Although these techniques are fantastic to extract data from the submitted CV’s, you will eventually get candidate profiles. where the data isn’t captured 100%.
-Some fields (like Last Name) will be populated with default values (because then are mandatory)
-Some fields (like Email) may be populated with Unique, but still default, values.
-Some fields (like Address) may have data parsed incorrectly, e.g. the state is put into the Country field.
-And other fields may be empty
The Candidates created as a result of this parsing, may be duplicates of candidates you already have in your database, but because of the “bad” data, it may be difficult to refine matching rules which will catch them all.
When performing a deduplication of your candidate records these non-parsed Candidates values may cause False Dupes to be identified, and you therefor need to be very careful with your reviewing and merging process in order NOT to merge candidates which aren’t duplicates after all.
Prepare you matching process
In performing any dedupe of salesforce records, there are 3 dimensions to take into considerations
- How do you identify the duplicates, Same Email, Same Name, Same Phone, Same Address, a multitude of combinations hereof?
- If 2 records are identified as duplicates, which one will you want as the new Master (survivor)? What is the logic that defines the selection of the Master?
- When you merge the records, are there examples where there are values on the dupe which you want to keep? E.g. if the Score or the Status of the Dupe is better on the Dupe, how can you make sure that you can keep this particular field value, while keeping everything else from the Master?
To identify and create the most effective and efficient process and plan, you will need to do a little analysis on your records.
Which fields would you want to incorporate in the special merge rules: Status fields, Score fields, Ownership etc.
How many records do you have with the different key-field values, e.g. Active Candidates, unqualified candidates etc? How may Customer records have you versus Prospect records?
Once you have an idea of the volumes, you may also start getting an idea on which records you want to prioritize. You might want to clean up you Active Candidates, before the In-active, which again could be cleaned up before the “non-parsed”.
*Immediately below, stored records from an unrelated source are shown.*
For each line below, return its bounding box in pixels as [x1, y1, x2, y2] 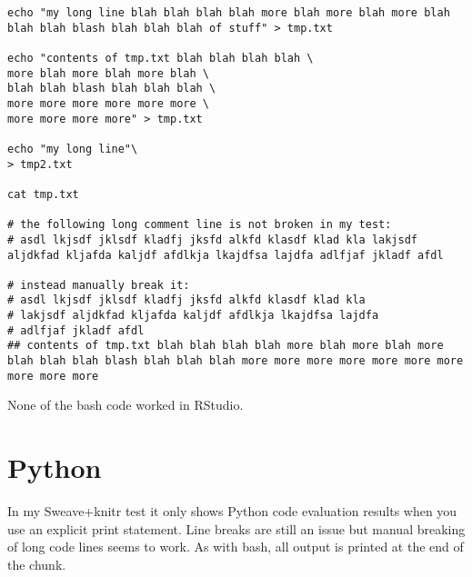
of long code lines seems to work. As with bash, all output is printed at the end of [7, 537, 464, 556]
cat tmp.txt [7, 187, 79, 201]
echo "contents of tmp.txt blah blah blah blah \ [7, 51, 314, 65]
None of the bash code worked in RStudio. [7, 395, 244, 414]
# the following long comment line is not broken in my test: [7, 218, 392, 232]
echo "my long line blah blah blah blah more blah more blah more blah [7, 6, 450, 19]
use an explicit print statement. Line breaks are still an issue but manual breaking [7, 519, 466, 538]
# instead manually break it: [7, 278, 190, 292]

When you are ready to start
With the numbers in mind, you can now choose between 2 strategies:
- Isolate and create segments of data where you know that you can treat the duplicates the same way.
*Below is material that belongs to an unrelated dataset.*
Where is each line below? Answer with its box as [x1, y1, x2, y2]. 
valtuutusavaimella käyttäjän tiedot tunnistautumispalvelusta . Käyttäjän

a. Active Candidates matched against in-active candidates, letting the Actie Candidate become the Master.
b. Black-listed candidates, should always be the master, but if matched against an active Candidate, you might want to let the recruiters follow up on these cases.
c. Prospect records may be matched against Customer records, and where a match is found the Custom records will always be the master. - Consider how you can formulate logic (survivorship rules), which in comparing the 2 records can provide an outcome: Keep A or Keep B
By combining these 2 strategies you can start performing your deduplication and make your way through the dupes with priority and get rid of the large volume or most business-critical duplicates first, and leave the exceptional cases to the end for manual treatment.
Dedupe non-parsed candidates with DataTrim Dupe Alerts
In DataTrim Dupe Alerts we use filters to segmets the data for each matching process (called Alert).
When creating Filters, the SOQL syntax must be applied.
To check if you manage to get the single-quotes, parentheses and operators right, use the Check Filter button to validate the syntax.
It will also give you then number of records which will be compared. Which is a good validation point to see if you have included all the records you expected.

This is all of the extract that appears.